I felt like the where my hug at person. You get me? You know, that one friend. Oh, where my hug at? Get away from me, bro. Oh, my. Hell no. Hell no. And I wanted to have some of that excitement of like, oh, I know this artist, too, even though I didn't know them.

00:00 - 00:00 Host

And I don't know, I was a little envious of that, but I remember in that moment I was like, wait a minute, this is a beautiful moment where two people are figuring out that they both have similar interests and that they have a similar vibe. That's a really beautiful thing. Why should I insert myself into that? Why can't I just experience it? As an outsider. As somebody who's just looking in.

00:00 - 00:00 Host

Why can't I just enjoy the silence? This is their moment. Why should I crush it? And the joy that I got from, you know, just being there. It was immense, bro. I was so happy for both of them. It was like a really cool interaction. It was very niche. It was just nice. It was very heartwarming.

00:00 - 00:00 Host

And in a similar vein, I feel like I've learned to enjoy silence when it comes to reading people and kind of being on the outside perspective. Like, you know, I'm someone who definitely loves people. I love talking to people. I love yapping, blah, blah, blah. I love asking questions and I love learning more about things. But I really do like to observe as well.

00:00 - 00:00 Host

I like to see how people operate in a room. I like to see, you know, what people like to do and how they act and, you know, it really is something that I've come to enjoy is like, just, I'm going to be a little silent. I'm not going to be the quickest to, you know, I'm going to be nice and I'm going to talk to people, but I don't need to be super like, Oh, so what do you do?
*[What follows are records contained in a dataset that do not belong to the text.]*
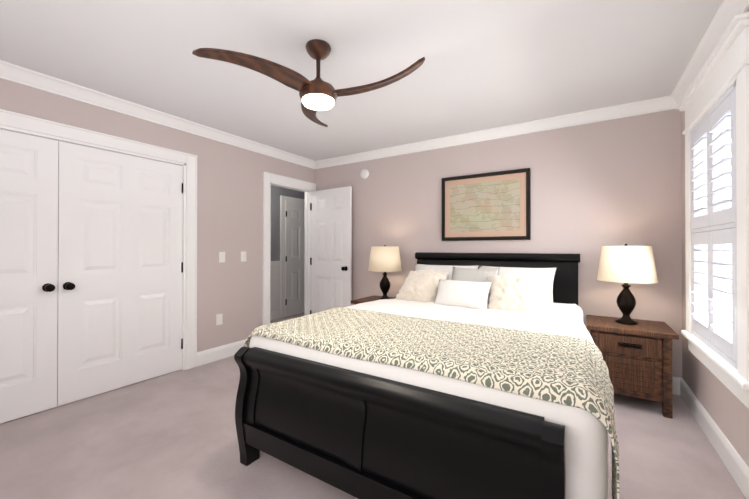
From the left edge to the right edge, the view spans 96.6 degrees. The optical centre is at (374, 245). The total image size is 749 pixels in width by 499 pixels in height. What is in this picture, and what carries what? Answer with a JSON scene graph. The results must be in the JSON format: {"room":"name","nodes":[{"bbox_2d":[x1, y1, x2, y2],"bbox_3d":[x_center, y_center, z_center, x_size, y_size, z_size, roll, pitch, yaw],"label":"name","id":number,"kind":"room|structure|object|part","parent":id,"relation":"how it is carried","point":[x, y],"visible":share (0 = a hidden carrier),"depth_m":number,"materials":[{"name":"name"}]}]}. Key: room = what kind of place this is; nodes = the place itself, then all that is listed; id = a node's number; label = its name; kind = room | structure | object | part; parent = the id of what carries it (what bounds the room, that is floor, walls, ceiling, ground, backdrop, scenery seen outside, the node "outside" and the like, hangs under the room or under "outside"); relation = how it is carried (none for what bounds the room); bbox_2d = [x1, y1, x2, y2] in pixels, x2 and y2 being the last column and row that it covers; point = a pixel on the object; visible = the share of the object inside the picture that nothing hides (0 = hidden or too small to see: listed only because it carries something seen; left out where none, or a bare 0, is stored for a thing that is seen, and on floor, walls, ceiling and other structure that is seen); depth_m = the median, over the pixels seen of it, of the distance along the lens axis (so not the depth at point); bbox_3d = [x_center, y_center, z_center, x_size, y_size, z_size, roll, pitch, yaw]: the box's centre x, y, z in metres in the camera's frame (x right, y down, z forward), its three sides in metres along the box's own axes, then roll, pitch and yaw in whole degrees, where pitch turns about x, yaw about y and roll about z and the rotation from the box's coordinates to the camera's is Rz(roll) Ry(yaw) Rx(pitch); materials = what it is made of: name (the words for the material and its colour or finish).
{"room":"bedroom","nodes":[
{"label":"bedroom","id":0,"kind":"room"},
{"bbox_2d":[0,78,314,351],"bbox_3d":[-2.044,-0.002,3.121,0.120,2.440,4.440,0,0,32],"label":"wall","id":1,"kind":"structure","parent":0,"point":[230,203],"depth_m":3.58,"materials":[{"name":"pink paint"}]},
{"bbox_2d":[0,129,57,423],"bbox_3d":[-2.609,0.205,2.111,0.096,2.000,0.915,0,0,32],"label":"closet door","id":2,"kind":"structure","parent":1,"relation":"in","point":[28,261],"depth_m":2.38,"materials":[{"name":"white wood"}]},
{"bbox_3d":[-2.384,0.306,2.445,0.072,0.062,0.062,0,0,32],"label":"knob","id":3,"kind":"part","parent":2,"relation":"part of","materials":[{"name":"brown metal"}]},
{"bbox_2d":[0,109,196,369],"bbox_3d":[-2.404,0.149,2.526,0.148,2.132,2.074,0,0,32],"label":"trim","id":4,"kind":"structure","parent":1,"relation":"attached to","point":[26,124],"depth_m":3.26,"materials":[{"name":"white wood"}]},
{"bbox_2d":[57,141,182,405],"bbox_3d":[-2.118,0.209,2.888,0.096,2.000,0.915,0,0,32],"label":"closet door","id":5,"kind":"structure","parent":1,"relation":"in","point":[120,237],"depth_m":2.83,"materials":[{"name":"white wood"}]},
{"bbox_3d":[-2.323,0.307,2.541,0.072,0.062,0.062,0,0,32],"label":"knob","id":6,"kind":"part","parent":5,"relation":"part of","materials":[{"name":"brown metal"}]},
{"bbox_2d":[0,60,319,168],"bbox_3d":[-1.960,-1.175,3.074,0.078,0.094,4.200,0,0,32],"label":"crown molding","id":7,"kind":"structure","parent":1,"relation":"attached to","point":[8,71],"depth_m":2.86,"materials":[{"name":"white wood"}]},
{"bbox_2d":[216,314,222,324],"bbox_3d":[-1.668,0.790,3.589,0.010,0.116,0.072,0,0,32],"label":"electrical outlet plate","id":8,"kind":"object","parent":1,"relation":"attached to","point":[219,319],"visible":1,"depth_m":3.58,"materials":[{"name":"white plastic"}]},
{"bbox_2d":[197,339,245,366],"bbox_3d":[-1.583,1.151,3.717,0.016,0.140,0.850,0,0,32],"label":"baseboard","id":9,"kind":"structure","parent":1,"relation":"attached to","point":[224,351],"depth_m":3.57,"materials":[{"name":"white wood"}]},
{"bbox_2d":[219,252,224,262],"bbox_3d":[-1.650,0.120,3.617,0.014,0.116,0.072,0,0,32],"label":"switch plate","id":10,"kind":"object","parent":1,"relation":"attached to","point":[221,256],"visible":1,"depth_m":3.61,"materials":[{"name":"white plastic"}]},
{"bbox_2d":[241,251,245,261],"bbox_3d":[-1.506,0.122,3.845,0.014,0.116,0.072,0,0,32],"label":"switch plate","id":11,"kind":"object","parent":1,"relation":"attached to","point":[243,256],"visible":1,"depth_m":3.84,"materials":[{"name":"white plastic"}]},
{"bbox_2d":[262,172,315,324],"bbox_3d":[-1.150,0.159,4.507,0.148,2.132,0.964,0,0,32],"label":"trim","id":12,"kind":"structure","parent":1,"relation":"attached to","point":[276,180],"depth_m":4.24,"materials":[{"name":"white wood"}]},
{"bbox_2d":[310,186,351,313],"bbox_3d":[-0.609,0.217,4.589,0.730,2.000,0.179,0,0,35],"label":"bedroom door","id":13,"kind":"structure","parent":1,"relation":"in","point":[331,248],"depth_m":4.56,"materials":[{"name":"white wood"}]},
{"bbox_3d":[-0.911,0.203,4.776,0.020,1.630,0.014,0,0,35],"label":"bedroom door hinge","id":14,"kind":"part","parent":13,"relation":"part of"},
{"bbox_2d":[271,186,304,260],"bbox_3d":[-1.910,0.009,5.391,0.120,2.440,3.020,0,0,32],"label":"wall","id":15,"kind":"structure","parent":0,"point":[276,192],"depth_m":5.66,"materials":[{"name":"grey paint"}]},
{"bbox_2d":[270,261,280,319],"bbox_3d":[-1.841,0.739,5.356,0.030,0.980,2.800,0,0,32],"label":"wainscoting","id":16,"kind":"structure","parent":15,"relation":"attached to","point":[275,311],"depth_m":5.63,"materials":[{"name":"white wood"}]},
{"bbox_2d":[280,195,304,317],"bbox_3d":[-1.360,0.183,6.113,0.035,2.100,0.930,0,0,32],"label":"door frame","id":17,"kind":"structure","parent":15,"relation":"attached to","point":[283,199],"depth_m":5.74,"materials":[{"name":"white wood"}]},
{"bbox_2d":[285,201,304,316],"bbox_3d":[-1.312,0.225,6.083,0.096,2.000,0.750,0,0,32],"label":"hall door","id":18,"kind":"structure","parent":15,"relation":"in","point":[294,254],"depth_m":5.95,"materials":[{"name":"white wood"}]},
{"bbox_2d":[0,0,722,160],"bbox_3d":[-0.303,-1.278,2.026,4.240,0.100,4.440,0,0,32],"label":"ceiling","id":19,"kind":"structure","parent":0,"point":[487,64],"depth_m":2.16,"materials":[{"name":"white paint"}]},
{"bbox_2d":[192,39,424,126],"bbox_3d":[-0.252,-1.042,1.957,1.097,0.370,1.167,0,0,32],"label":"fan","id":20,"kind":"object","parent":19,"relation":"hanging from","point":[317,93],"visible":1,"depth_m":1.95,"materials":[{"name":"brown wood"}]},
{"bbox_2d":[0,313,745,498],"bbox_3d":[-0.426,1.266,2.848,5.340,0.100,5.720,0,0,32],"label":"floor","id":21,"kind":"structure","parent":0,"point":[172,435],"depth_m":1.96,"materials":[{"name":"carpet"}]},
{"bbox_2d":[351,295,395,304],"bbox_3d":[0.086,0.922,3.865,0.540,0.600,0.490,0,0,32],"label":"nightstand","id":22,"kind":"object","parent":21,"relation":"on","point":[366,299],"visible":0.08,"depth_m":3.88,"materials":[{"name":"brown wood"}]},
{"bbox_2d":[368,245,401,299],"bbox_3d":[0.121,0.303,3.868,0.390,0.634,0.390,0,0,32],"label":"lamp","id":23,"kind":"object","parent":22,"relation":"on","point":[384,258],"visible":1,"depth_m":3.73,"materials":[{"name":"beige fabric"}]},
{"bbox_3d":[0.121,0.146,3.869,0.390,0.280,0.390,0,0,32],"label":"lamp shade","id":24,"kind":"part","parent":23,"relation":"part of","materials":[{"name":"beige fabric"}]},
{"bbox_2d":[234,252,618,498],"bbox_3d":[0.588,0.640,2.445,1.820,1.148,2.483,0,0,32],"label":"bed","id":25,"kind":"object","parent":21,"relation":"on","point":[463,376],"visible":1,"depth_m":1.46,"materials":[{"name":"black"}]},
{"bbox_3d":[-0.072,0.888,1.464,1.580,0.643,0.123,0,0,32],"label":"footboard","id":26,"kind":"part","parent":25,"relation":"part of","materials":[{"name":"black wood"}]},
{"bbox_2d":[414,264,478,279],"bbox_3d":[0.682,0.369,3.406,0.700,0.420,0.190,0,-33,32],"label":"pillow","id":27,"kind":"object","parent":25,"relation":"on","point":[443,268],"depth_m":3.40,"materials":[{"name":"white fabric"}]},
{"bbox_3d":[1.172,0.646,3.450,1.630,1.148,0.160,0,0,32],"label":"headboard","id":28,"kind":"part","parent":25,"relation":"part of","materials":[{"name":"black wood"}]},
{"bbox_2d":[479,265,555,304],"bbox_3d":[1.265,0.367,3.038,0.680,0.420,0.190,0,-33,32],"label":"pillow","id":29,"kind":"object","parent":25,"relation":"on","point":[548,274],"depth_m":2.93,"materials":[{"name":"white fabric"}]},
{"bbox_2d":[586,315,678,418],"bbox_3d":[2.005,0.915,2.652,0.540,0.600,0.490,0,0,32],"label":"nightstand","id":30,"kind":"object","parent":21,"relation":"on","point":[637,358],"visible":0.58,"depth_m":2.45,"materials":[{"name":"brown wood"}]},
{"bbox_2d":[597,244,657,324],"bbox_3d":[2.014,0.297,2.670,0.390,0.634,0.390,0,0,32],"label":"lamp","id":31,"kind":"object","parent":30,"relation":"on","point":[625,264],"visible":1,"depth_m":2.56,"materials":[{"name":"beige fabric"}]},
{"bbox_3d":[2.014,0.140,2.671,0.390,0.280,0.390,0,0,32],"label":"lamp shade","id":32,"kind":"part","parent":31,"relation":"part of","materials":[{"name":"beige fabric"}]},
{"bbox_3d":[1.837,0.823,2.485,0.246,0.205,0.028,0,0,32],"label":"handle","id":33,"kind":"part","parent":30,"relation":"part of","materials":[{"name":"brown metal"}]},
{"bbox_2d":[315,109,681,377],"bbox_3d":[0.902,0.001,3.813,4.120,2.440,0.120,0,0,32],"label":"wall","id":34,"kind":"structure","parent":0,"point":[596,187],"depth_m":3.15,"materials":[{"name":"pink paint"}]},
{"bbox_2d":[360,169,368,178],"bbox_3d":[-0.137,-0.946,4.383,0.130,0.130,0.035,0,0,32],"label":"smoke detector","id":35,"kind":"object","parent":34,"relation":"attached to","point":[364,173],"visible":1,"depth_m":4.37,"materials":[{"name":"white plastic"}]},
{"bbox_2d":[441,168,530,240],"bbox_3d":[1.160,-0.417,3.562,0.925,0.715,0.030,0,0,32],"label":"picture frame","id":36,"kind":"object","parent":34,"relation":"attached to","point":[490,206],"visible":1,"depth_m":3.54,"materials":[{"name":"black"}]},
{"bbox_2d":[316,96,667,167],"bbox_3d":[0.795,-1.172,3.770,3.810,0.094,0.078,0,0,32],"label":"crown molding","id":37,"kind":"structure","parent":34,"relation":"attached to","point":[658,104],"depth_m":3.37,"materials":[{"name":"white wood"}]},
{"bbox_2d":[672,376,677,394],"bbox_3d":[0.797,1.151,3.791,3.960,0.140,0.020,0,0,32],"label":"baseboard","id":38,"kind":"structure","parent":34,"relation":"attached to","point":[675,379],"depth_m":2.73,"materials":[{"name":"white"}]},
{"bbox_2d":[681,9,748,466],"bbox_3d":[1.438,-0.013,0.918,0.120,2.440,4.200,0,0,32],"label":"wall","id":39,"kind":"structure","parent":0,"point":[726,408],"depth_m":2.10,"materials":[{"name":"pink paint"}]},
{"bbox_2d":[668,0,748,109],"bbox_3d":[1.354,-1.186,0.977,0.078,0.094,4.200,0,0,32],"label":"crown molding","id":40,"kind":"structure","parent":39,"relation":"attached to","point":[726,13],"depth_m":1.97,"materials":[{"name":"white wood"}]},
{"bbox_2d":[676,12,748,408],"bbox_3d":[1.965,-0.140,1.857,0.232,1.722,1.130,0,0,32],"label":"window","id":41,"kind":"structure","parent":39,"relation":"in","point":[725,67],"depth_m":1.62,"materials":[{"name":"white wood"}]},
{"bbox_2d":[690,81,736,368],"bbox_3d":[1.918,-0.096,1.887,0.064,1.355,0.820,0,0,32],"label":"window shutters","id":42,"kind":"object","parent":41,"relation":"attached to","point":[714,228],"visible":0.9,"depth_m":1.84,"materials":[{"name":"white wood"}]},
{"bbox_2d":[678,377,748,498],"bbox_3d":[1.380,1.137,0.949,0.016,0.140,4.200,0,0,32],"label":"baseboard","id":43,"kind":"structure","parent":39,"relation":"attached to","point":[737,467],"depth_m":1.94,"materials":[{"name":"white"}]},
{"label":"outside","id":44,"kind":"structure","parent":0,"visible":0},
{"bbox_2d":[730,139,731,329],"bbox_3d":[2.224,-0.114,1.694,0.020,2.830,2.450,0,0,32],"label":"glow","id":45,"kind":"structure","parent":44,"point":[731,246],"depth_m":2.61,"materials":[{"name":"white"}]}
]}
Chapter 3: What can silence teach us about ourselves?

06:07 - 06:35 Host

Like, why am I just like willingly knowing that there is a problem and I'm just ignoring it instead of like just hearing it out? Sometimes all my inner critic wanted was just like a stage. He just wanted a 10-minute comedy show set. He wanted to make fun of me, make some jokes. And after that, he was done. And it was silent. And I wish I had done that more.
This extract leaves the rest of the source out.